REQUIRED WORK: Consider the records below. How many of their lines include the word "which"? State the number and nothing else.

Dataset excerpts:
============
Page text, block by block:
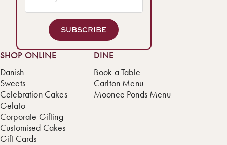
SUBSCRIBE
SHOP ONLINE
Danish
Sweets
Celebration Cakes
Gelato
Corporate Gifting
Customised Cakes
Gift Cards
DINE
Book a Table
Carlton Menu
Moonee Ponds Menu
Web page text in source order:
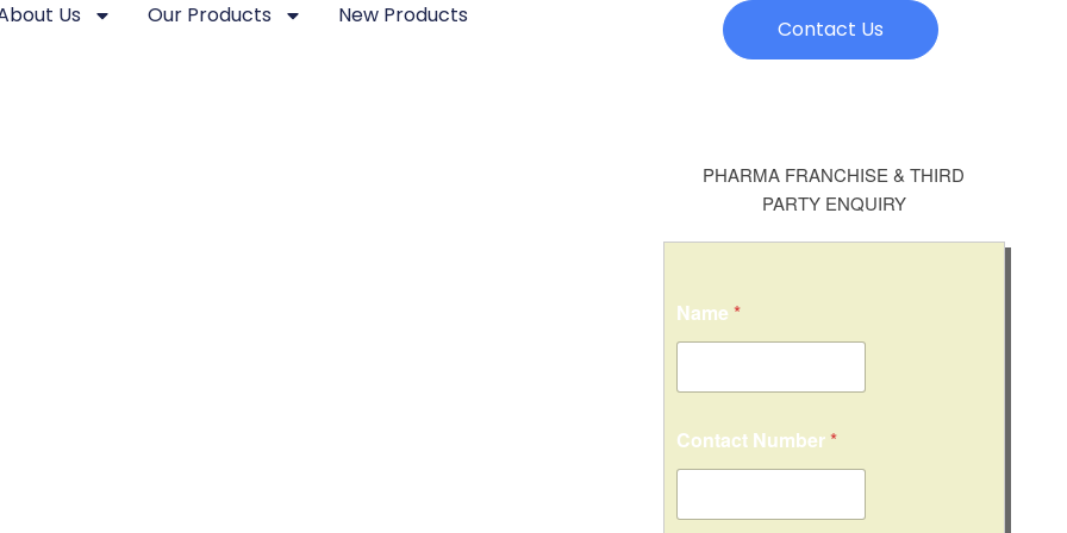
Us Our Products New Products
Contact Us
PHARMA FRANCHISE & THIRD
PARTY ENQUIRY
Name *
*
C
n
Contact Number*
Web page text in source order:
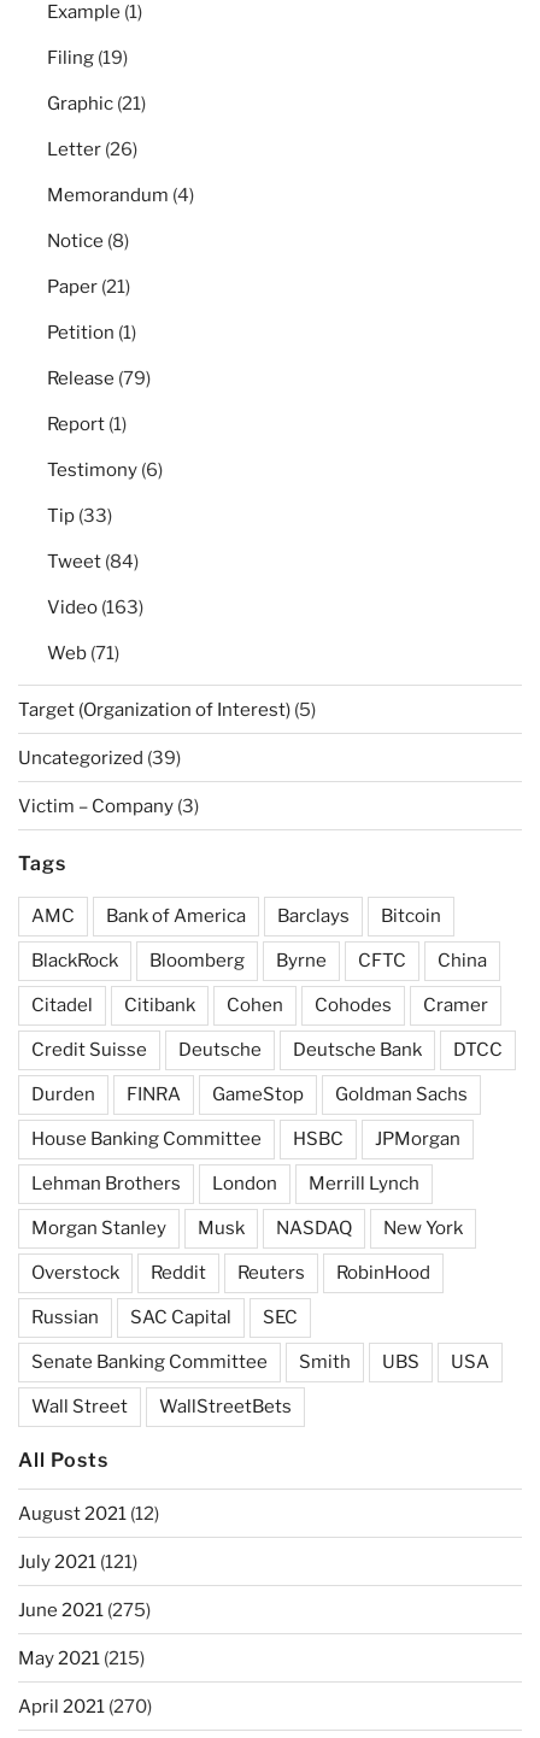
Example (1)
Filing (19)
Graphic (21)
Letter (26)
Memorandum (4)
Notice (8)
Paper (21)
Petition (1)
Release (79)
Report (1)
Testimony (6)
Tip (33)
Tweet (84)
Video (163)
Web (71)
Target (Organization of Interest) (5)
Uncategorized (39)
Victim – Company (3)
Tags
AMC Bank of America Barclays Bitcoin
BlackRock Bloomberg Byrne CFTC China
Citadel Citibank Cohen Cohodes Cramer
Credit Suisse Deutsche Deutsche Bank DTCC
Durden FINRA GameStop Goldman Sachs
House Banking Committee HSBC JPMorgan
Lehman Brothers London Merrill Lynch
Morgan Stanley Musk NASDAQ New York
Overstock Reddit Reuters RobinHood
Russian SAC Capital SEC
Senate Banking Committee Smith UBS USA
Wall Street WallStreetBets
All Posts
August 2021 (12)
July 2021 (121)
June 2021 (275)
May 2021 (215)
April 2021 (270)
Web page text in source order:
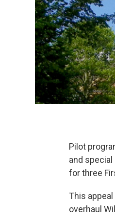
Pilot
and
for three
This
overhaul
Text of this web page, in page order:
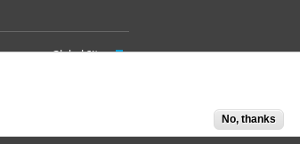
Global Site
No, thanks
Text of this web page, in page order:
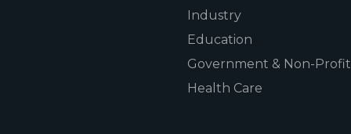
Industry
Education
Government & Non-Profit
Health Care
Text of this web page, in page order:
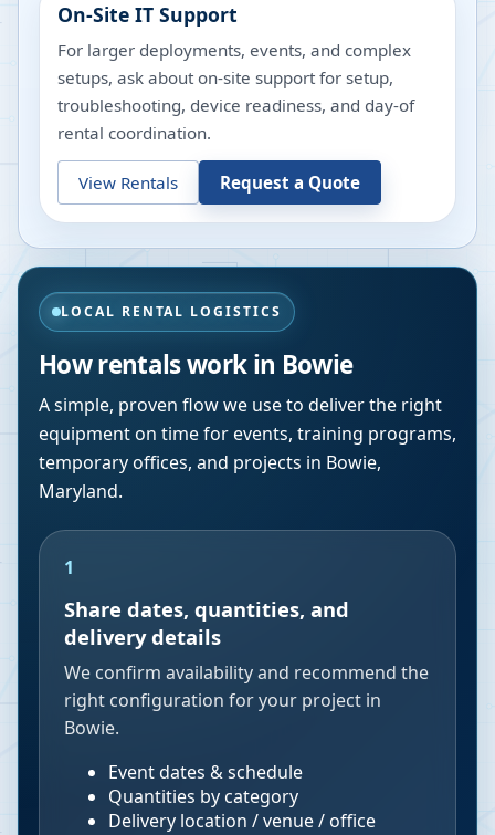
On-Site IT Support
For larger deployments, events, and complex
setups, ask about on-site support for setup,
troubleshooting, device readiness, and day-of
rental coordination.
View Rentals Request a Quote
LOCAL RENTAL LOGISTICS
How rentals work in Bowie
A simple, proven flow we use to deliver the right
equipment on time for events, training programs,
temporary offices, and projects in Bowie,
Maryland.
1
Share dates, quantities, and
delivery details
We confirm availability and recommend the
right configuration for your project in
Bowie.
Event dates & schedule
Quantities by category
Delivery location / venue / office
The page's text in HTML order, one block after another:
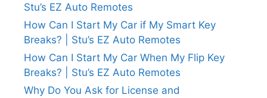
Stu’s EZ Auto Remotes
How Can I Start My Car if My Smart Key
Breaks? | Stu’s EZ Auto Remotes
How Can I Start My Car When My Flip Key
Breaks? | Stu’s EZ Auto Remotes
Why Do You Ask for License and
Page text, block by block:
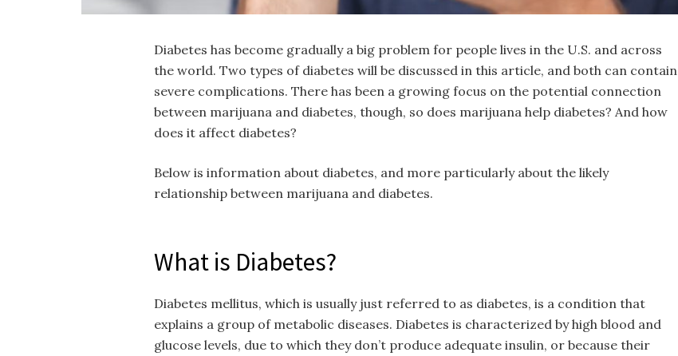
Diabetes has become gradually a big problem for people lives in the U.S. and across
the world. Two types of diabetes will be discussed in this article, and both can contain
severe complications. There has been a growing focus on the potential connection
between marijuana and diabetes, though, so does marijuana help diabetes? And how
does it affect diabetes?
Below is information about diabetes, and more particularly about the likely
relationship between marijuana and diabetes.
What is Diabetes?
Diabetes mellitus, which is usually just referred to as diabetes, is a condition that
explains a group of metabolic diseases. Diabetes is characterized by high blood and
glucose levels, due to which they don’t produce adequate insulin, or because their
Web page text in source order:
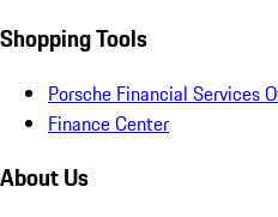
Shopping Tools
Porsche Financial Services
Finance Center
About Us
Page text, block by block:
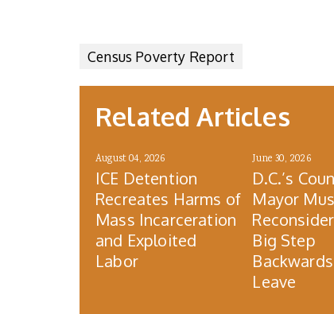
Census Poverty Report
Related Articles
August 04, 2026
ICE Detention
Recreates Harms of
Mass Incarceration
and Exploited
Labor
June 30, 2026
D.C.’s
Mayor
Big Step
Leave
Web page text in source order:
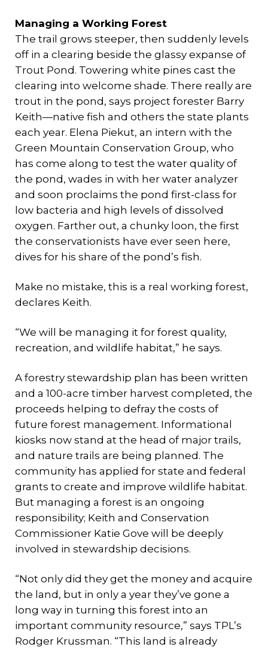
Managing a Working Forest
The trail grows steeper, then suddenly levels
off in a clearing beside the glassy expanse of
Trout Pond. Towering white pines cast the
clearing into welcome shade. There really are
trout in the pond, says project forester Barry
Keith—native fish and others the state plants
each year. Elena Piekut, an intern with the
Green Mountain Conservation Group, who
has come along to test the water quality of
the pond, wades in with her water analyzer
and soon proclaims the pond first-class for
low bacteria and high levels of dissolved
oxygen. Farther out, a chunky loon, the first
the conservationists have ever seen here,
dives for his share of the pond’s fish.
Make no mistake, this is a real working forest,
declares Keith.
“We will be managing it for forest quality,
recreation, and wildlife habitat,” he says.
A forestry stewardship plan has been written
and a 100-acre timber harvest completed, the
proceeds helping to defray the costs of
future forest management. Informational
kiosks now stand at the head of major trails,
and nature trails are being planned. The
community has applied for state and federal
grants to create and improve wildlife habitat.
But managing a forest is an ongoing
responsibility; Keith and Conservation
Commissioner Katie Gove will be deeply
involved in stewardship decisions.
“Not only did they get the money and acquire
the land, but in only a year they’ve gone a
long way in turning this forest into an
important community resource,” says TPL’s
Rodger Krussman. “This land is already
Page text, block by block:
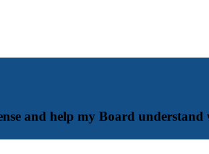
and help my Board understand
============
ANSWER SECTION: 2